Principle of B+ Tree Index and Its Application in Databases

Problem Description: B+ tree is the most commonly used data structure for database indexing. Please explain the basic structure and characteristics of the B+ tree, and explain why database indexes generally adopt B+ trees instead of binary search trees or B-trees.

Solution Process:

Step 1: Understand the basic requirements of indexing
The core goal of a database index is to achieve fast data retrieval, requiring support for:

Efficient point queries (equality queries)
Efficient range queries (e.g., WHERE id > 100)
Ordered storage of data
Adaptation to disk I/O characteristics (reducing disk access times)
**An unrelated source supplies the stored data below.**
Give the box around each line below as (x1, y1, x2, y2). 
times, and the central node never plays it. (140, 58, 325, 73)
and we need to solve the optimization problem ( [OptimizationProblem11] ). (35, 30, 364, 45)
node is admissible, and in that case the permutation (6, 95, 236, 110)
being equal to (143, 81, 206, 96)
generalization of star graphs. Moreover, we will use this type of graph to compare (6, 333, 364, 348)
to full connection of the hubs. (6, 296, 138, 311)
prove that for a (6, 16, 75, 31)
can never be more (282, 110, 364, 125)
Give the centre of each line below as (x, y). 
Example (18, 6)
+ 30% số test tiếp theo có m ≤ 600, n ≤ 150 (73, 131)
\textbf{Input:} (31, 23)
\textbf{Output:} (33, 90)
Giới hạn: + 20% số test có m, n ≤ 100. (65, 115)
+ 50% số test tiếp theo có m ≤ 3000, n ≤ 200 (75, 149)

Step 2: Limitations of binary search trees
Binary search trees are highly efficient in memory (O(log n)), but pose problems as disk indexes:

Each node stores only one key-value pair, resulting in greater tree height
Range queries require multiple in-order traversals, generating significant random I/O
Node storage is not compact, unable to fully utilize disk block space

Step 3: Basic structure of B-tree
B-tree is a multi-way balanced search tree that addresses the height issue of binary search trees:

Each node can contain multiple key-values and child node pointers
An m-order B-tree node can have up to m child nodes
All leaf nodes are at the same level, maintaining balance

Step 4: Improved features of B+ tree
B+ tree introduces key optimizations based on the B-tree:

Data is stored only in leaf nodes: Internal nodes store only key-values and child node pointers
Leaf nodes are linked via pointers: Forming an ordered linked list structure
Non-leaf node key-values reappear: They appear again in the leaf nodes

Step 5: Detailed structure analysis of B+ tree
Taking a 3-order B+ tree as an example:

Internal nodes have at most 2 key-values and 3 child node pointers
Leaf nodes store actual data records or pointers to data
Leaf nodes are connected via bidirectional pointers

Example structure:

        [50]
       /     \
  [30,40]   [60,70]
  /  |  \   /  |  \
[10,20]->[30,40]->[50]->[60,70]->[80,90]

Step 6: Detailed advantages of B+ tree

Better suited for disk I/O:
- Each node size is set to the disk page size (e.g., 4KB)
- One I/O operation can read more key-values, reducing tree height
- A 3-level B+ tree can support millions of records (assuming 100 key-values per node)
Extremely efficient for range queries:
- After finding the starting point, scan sequentially along the leaf node linked list
- Avoids backtracking to parent nodes, reducing random I/O
Stable query performance:
- All queries must reach leaf nodes, resulting in equal path lengths
- More consistent performance

Step 7: Comparison with B-tree
Main advantages of B+ tree over B-tree:

Smaller internal nodes: More internal nodes can be cached in memory
Better for range queries: B-trees require in-order traversal, while B+ trees allow direct linked list traversal
More efficient full table scans: B+ trees only need to traverse the leaf node linked list

Step 8: Application in actual databases
In MySQL's InnoDB storage engine:

Clustered index leaf nodes store complete data rows
Secondary index leaf nodes store primary key values
Complete data is retrieved via primary key value lookups (table lookups)

This design ensures ordered data storage and efficient queries, serving as the core implementation method for relational database indexing.